* **Exercise**:
Every record below must be written out exactly. Leave out the pictures.

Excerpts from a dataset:
———

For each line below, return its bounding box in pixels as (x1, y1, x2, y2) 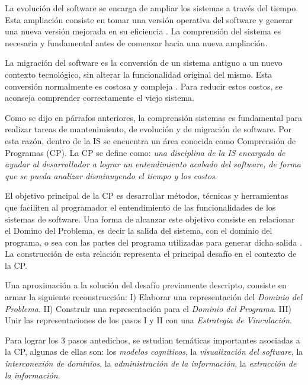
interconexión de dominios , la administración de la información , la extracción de (5, 357, 297, 370)
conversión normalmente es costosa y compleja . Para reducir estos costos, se (5, 79, 283, 92)
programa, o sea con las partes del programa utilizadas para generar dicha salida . (5, 236, 302, 248)
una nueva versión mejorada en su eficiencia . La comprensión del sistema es (5, 25, 281, 37)
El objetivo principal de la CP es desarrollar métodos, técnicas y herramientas (5, 189, 288, 202)
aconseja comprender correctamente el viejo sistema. (5, 91, 194, 104)
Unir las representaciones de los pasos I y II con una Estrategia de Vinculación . (5, 314, 292, 326)
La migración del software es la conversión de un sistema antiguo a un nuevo (5, 56, 283, 69)
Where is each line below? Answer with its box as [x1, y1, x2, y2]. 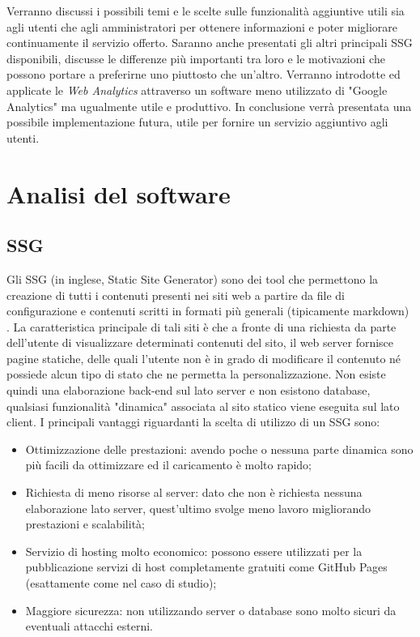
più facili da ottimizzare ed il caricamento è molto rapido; [25, 456, 312, 473]
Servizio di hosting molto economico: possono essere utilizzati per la [25, 542, 363, 559]
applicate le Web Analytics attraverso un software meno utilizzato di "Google [6, 81, 388, 98]
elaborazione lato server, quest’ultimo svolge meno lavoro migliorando [25, 499, 371, 516]
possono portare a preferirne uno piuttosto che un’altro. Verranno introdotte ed [6, 66, 401, 83]
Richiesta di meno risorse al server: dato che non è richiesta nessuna [25, 484, 363, 501]
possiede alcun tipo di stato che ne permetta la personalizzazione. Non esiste [6, 366, 386, 383]
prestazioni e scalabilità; [25, 515, 145, 532]
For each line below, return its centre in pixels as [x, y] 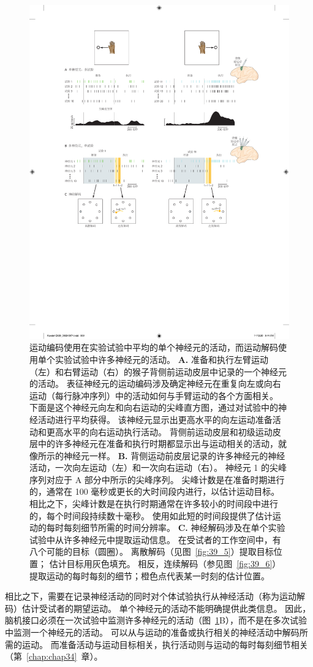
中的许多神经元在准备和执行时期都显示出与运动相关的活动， [158, 444]
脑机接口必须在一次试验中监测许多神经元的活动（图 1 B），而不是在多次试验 [156, 620]
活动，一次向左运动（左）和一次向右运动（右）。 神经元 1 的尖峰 [158, 467]
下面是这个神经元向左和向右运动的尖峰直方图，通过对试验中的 [154, 407]
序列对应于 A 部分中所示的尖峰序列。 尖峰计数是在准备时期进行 [157, 479]
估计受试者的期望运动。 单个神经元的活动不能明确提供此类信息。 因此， [166, 608]
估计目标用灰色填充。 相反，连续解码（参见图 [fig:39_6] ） [165, 564]
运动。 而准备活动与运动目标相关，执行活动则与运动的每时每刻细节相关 [165, 644]
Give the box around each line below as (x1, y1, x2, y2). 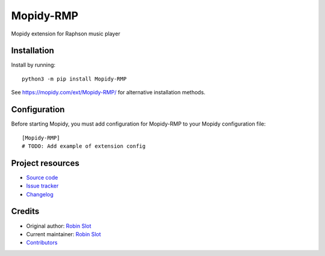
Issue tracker (26, 182, 59, 189)
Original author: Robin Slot (26, 222, 91, 230)
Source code (26, 174, 58, 181)
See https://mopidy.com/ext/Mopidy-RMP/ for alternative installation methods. (11, 89, 206, 96)
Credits (11, 206, 40, 216)
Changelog (26, 190, 54, 198)
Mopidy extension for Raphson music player (11, 30, 120, 37)
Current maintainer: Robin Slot (26, 230, 102, 237)
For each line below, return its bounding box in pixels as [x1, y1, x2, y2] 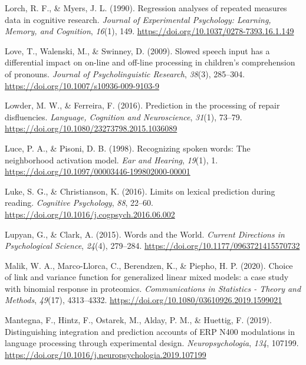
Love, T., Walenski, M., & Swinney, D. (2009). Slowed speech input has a [5, 44, 270, 57]
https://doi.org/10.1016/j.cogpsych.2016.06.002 [5, 208, 175, 220]
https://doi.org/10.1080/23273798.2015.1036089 [5, 122, 177, 134]
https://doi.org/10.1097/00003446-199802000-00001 [5, 165, 190, 177]
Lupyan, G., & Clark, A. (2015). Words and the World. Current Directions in [5, 228, 285, 240]
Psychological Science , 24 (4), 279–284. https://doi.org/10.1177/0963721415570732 [5, 239, 300, 252]
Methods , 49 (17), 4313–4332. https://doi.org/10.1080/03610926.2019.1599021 [5, 294, 282, 306]
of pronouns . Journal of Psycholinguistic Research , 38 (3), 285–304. [5, 67, 245, 80]
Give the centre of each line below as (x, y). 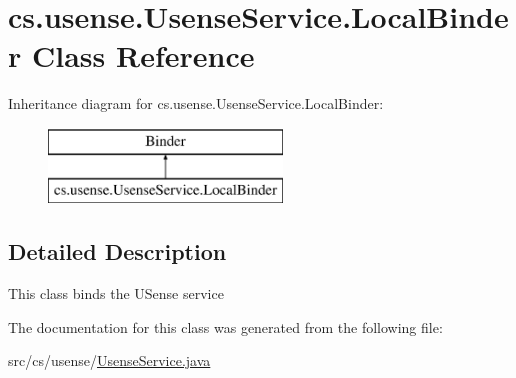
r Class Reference (131, 55)
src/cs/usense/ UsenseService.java (109, 360)
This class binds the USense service (116, 293)
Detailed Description (117, 251)
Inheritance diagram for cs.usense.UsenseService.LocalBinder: (196, 103)
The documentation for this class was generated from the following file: (225, 326)
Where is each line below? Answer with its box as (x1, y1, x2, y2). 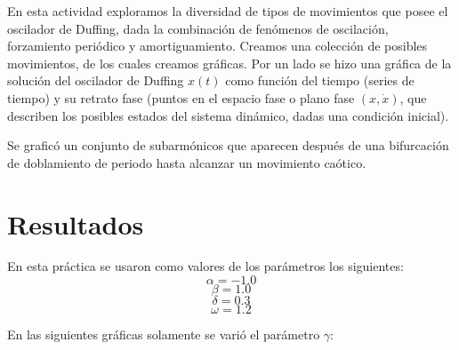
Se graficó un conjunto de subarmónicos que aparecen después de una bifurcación (7, 136, 449, 155)
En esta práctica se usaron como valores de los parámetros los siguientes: (7, 257, 404, 275)
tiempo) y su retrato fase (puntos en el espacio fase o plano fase (7, 88, 355, 107)
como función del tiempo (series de (225, 71, 415, 90)
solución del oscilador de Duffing (7, 71, 184, 90)
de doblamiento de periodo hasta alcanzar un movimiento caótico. (7, 153, 366, 171)
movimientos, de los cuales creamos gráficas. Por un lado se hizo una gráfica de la (7, 53, 452, 72)
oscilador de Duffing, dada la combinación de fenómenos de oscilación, (7, 19, 389, 37)

———

* **Completed task**:
For each line below, return its bounding box in pixels as (x1, y1, x2, y2) 
interconexión de dominios , la administración de la información , la extracción de (5, 357, 297, 370)
conversión normalmente es costosa y compleja . Para reducir estos costos, se (5, 79, 283, 92)
programa, o sea con las partes del programa utilizadas para generar dicha salida . (5, 236, 302, 248)
una nueva versión mejorada en su eficiencia . La comprensión del sistema es (5, 25, 281, 37)
El objetivo principal de la CP es desarrollar métodos, técnicas y herramientas (5, 189, 288, 202)
aconseja comprender correctamente el viejo sistema. (5, 91, 194, 104)
Unir las representaciones de los pasos I y II con una Estrategia de Vinculación . (5, 314, 292, 326)
La migración del software es la conversión de un sistema antiguo a un nuevo (5, 56, 283, 69)
Where is each line below? Answer with its box as [x1, y1, x2, y2]. 
più facili da ottimizzare ed il caricamento è molto rapido; [25, 456, 312, 473]
Servizio di hosting molto economico: possono essere utilizzati per la [25, 542, 363, 559]
applicate le Web Analytics attraverso un software meno utilizzato di "Google [6, 81, 388, 98]
elaborazione lato server, quest’ultimo svolge meno lavoro migliorando [25, 499, 371, 516]
possono portare a preferirne uno piuttosto che un’altro. Verranno introdotte ed [6, 66, 401, 83]
Richiesta di meno risorse al server: dato che non è richiesta nessuna [25, 484, 363, 501]
possiede alcun tipo di stato che ne permetta la personalizzazione. Non esiste [6, 366, 386, 383]
prestazioni e scalabilità; [25, 515, 145, 532]
For each line below, return its centre in pixels as [x, y] 
中的许多神经元在准备和执行时期都显示出与运动相关的活动， [158, 444]
脑机接口必须在一次试验中监测许多神经元的活动（图 1 B），而不是在多次试验 [156, 620]
活动，一次向左运动（左）和一次向右运动（右）。 神经元 1 的尖峰 [158, 467]
下面是这个神经元向左和向右运动的尖峰直方图，通过对试验中的 [154, 407]
序列对应于 A 部分中所示的尖峰序列。 尖峰计数是在准备时期进行 [157, 479]
估计受试者的期望运动。 单个神经元的活动不能明确提供此类信息。 因此， [166, 608]
估计目标用灰色填充。 相反，连续解码（参见图 [fig:39_6] ） [165, 564]
运动。 而准备活动与运动目标相关，执行活动则与运动的每时每刻细节相关 [165, 644]
Give the box around each line below as (x1, y1, x2, y2). 
Issue tracker (26, 182, 59, 189)
Original author: Robin Slot (26, 222, 91, 230)
Source code (26, 174, 58, 181)
See https://mopidy.com/ext/Mopidy-RMP/ for alternative installation methods. (11, 89, 206, 96)
Credits (11, 206, 40, 216)
Changelog (26, 190, 54, 198)
Mopidy extension for Raphson music player (11, 30, 120, 37)
Current maintainer: Robin Slot (26, 230, 102, 237)
For each line below, return its bounding box in pixels as [x1, y1, x2, y2] 
Love, T., Walenski, M., & Swinney, D. (2009). Slowed speech input has a [5, 44, 270, 57]
https://doi.org/10.1016/j.cogpsych.2016.06.002 [5, 208, 175, 220]
https://doi.org/10.1080/23273798.2015.1036089 [5, 122, 177, 134]
https://doi.org/10.1097/00003446-199802000-00001 [5, 165, 190, 177]
Lupyan, G., & Clark, A. (2015). Words and the World. Current Directions in [5, 228, 285, 240]
Psychological Science , 24 (4), 279–284. https://doi.org/10.1177/0963721415570732 [5, 239, 300, 252]
Methods , 49 (17), 4313–4332. https://doi.org/10.1080/03610926.2019.1599021 [5, 294, 282, 306]
of pronouns . Journal of Psycholinguistic Research , 38 (3), 285–304. [5, 67, 245, 80]
Give the centre of each line below as (x, y). 
r Class Reference (131, 55)
src/cs/usense/ UsenseService.java (109, 360)
This class binds the USense service (116, 293)
Detailed Description (117, 251)
Inheritance diagram for cs.usense.UsenseService.LocalBinder: (196, 103)
The documentation for this class was generated from the following file: (225, 326)
Where is each line below? Answer with its box as (x1, y1, x2, y2). 
Se graficó un conjunto de subarmónicos que aparecen después de una bifurcación (7, 136, 449, 155)
En esta práctica se usaron como valores de los parámetros los siguientes: (7, 257, 404, 275)
tiempo) y su retrato fase (puntos en el espacio fase o plano fase (7, 88, 355, 107)
como función del tiempo (series de (225, 71, 415, 90)
solución del oscilador de Duffing (7, 71, 184, 90)
de doblamiento de periodo hasta alcanzar un movimiento caótico. (7, 153, 366, 171)
movimientos, de los cuales creamos gráficas. Por un lado se hizo una gráfica de la (7, 53, 452, 72)
oscilador de Duffing, dada la combinación de fenómenos de oscilación, (7, 19, 389, 37)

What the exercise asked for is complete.